Problem description => Please copy every record below exactly, leaving out the pictures.

Stored items from a collection:
= = =

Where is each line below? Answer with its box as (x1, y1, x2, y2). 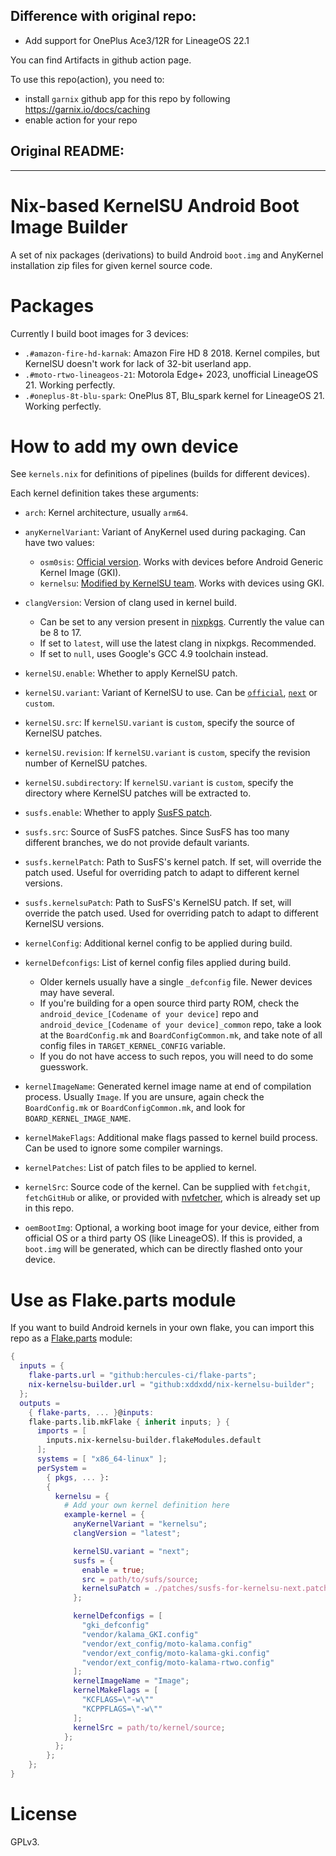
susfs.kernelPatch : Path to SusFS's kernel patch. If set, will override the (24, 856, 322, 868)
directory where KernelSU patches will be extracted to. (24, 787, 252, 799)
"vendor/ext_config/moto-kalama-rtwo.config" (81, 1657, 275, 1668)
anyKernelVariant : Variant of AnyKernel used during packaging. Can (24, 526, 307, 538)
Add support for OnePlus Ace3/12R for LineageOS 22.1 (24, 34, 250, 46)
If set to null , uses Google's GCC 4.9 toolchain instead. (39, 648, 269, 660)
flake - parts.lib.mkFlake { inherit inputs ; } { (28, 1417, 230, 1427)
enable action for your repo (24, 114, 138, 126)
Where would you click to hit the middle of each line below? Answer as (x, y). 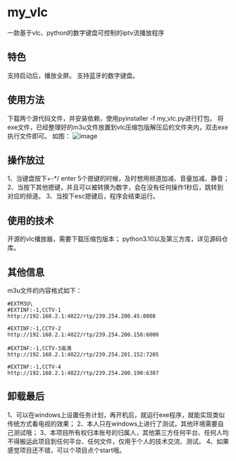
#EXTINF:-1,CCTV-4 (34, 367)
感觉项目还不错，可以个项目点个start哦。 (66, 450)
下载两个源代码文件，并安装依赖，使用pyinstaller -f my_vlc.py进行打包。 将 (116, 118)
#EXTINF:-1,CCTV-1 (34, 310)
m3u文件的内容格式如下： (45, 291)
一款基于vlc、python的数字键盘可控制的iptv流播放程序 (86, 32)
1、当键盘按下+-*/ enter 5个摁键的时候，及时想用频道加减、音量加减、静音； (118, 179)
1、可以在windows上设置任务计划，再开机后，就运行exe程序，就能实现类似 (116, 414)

= = =

Response box =>
Where is each line below? Answer with its box as (x1, y1, x2, y2). 
susfs.kernelPatch : Path to SusFS's kernel patch. If set, will override the (24, 856, 322, 868)
directory where KernelSU patches will be extracted to. (24, 787, 252, 799)
"vendor/ext_config/moto-kalama-rtwo.config" (81, 1657, 275, 1668)
anyKernelVariant : Variant of AnyKernel used during packaging. Can (24, 526, 307, 538)
Add support for OnePlus Ace3/12R for LineageOS 22.1 (24, 34, 250, 46)
If set to null , uses Google's GCC 4.9 toolchain instead. (39, 648, 269, 660)
flake - parts.lib.mkFlake { inherit inputs ; } { (28, 1417, 230, 1427)
enable action for your repo (24, 114, 138, 126)
Where would you click to hit the middle of each line below? Answer as (x, y). 
#EXTINF:-1,CCTV-4 (34, 367)
感觉项目还不错，可以个项目点个start哦。 (66, 450)
下载两个源代码文件，并安装依赖，使用pyinstaller -f my_vlc.py进行打包。 将 (116, 118)
#EXTINF:-1,CCTV-1 (34, 310)
m3u文件的内容格式如下： (45, 291)
一款基于vlc、python的数字键盘可控制的iptv流播放程序 (86, 32)
1、当键盘按下+-*/ enter 5个摁键的时候，及时想用频道加减、音量加减、静音； (118, 179)
1、可以在windows上设置任务计划，再开机后，就运行exe程序，就能实现类似 (116, 414)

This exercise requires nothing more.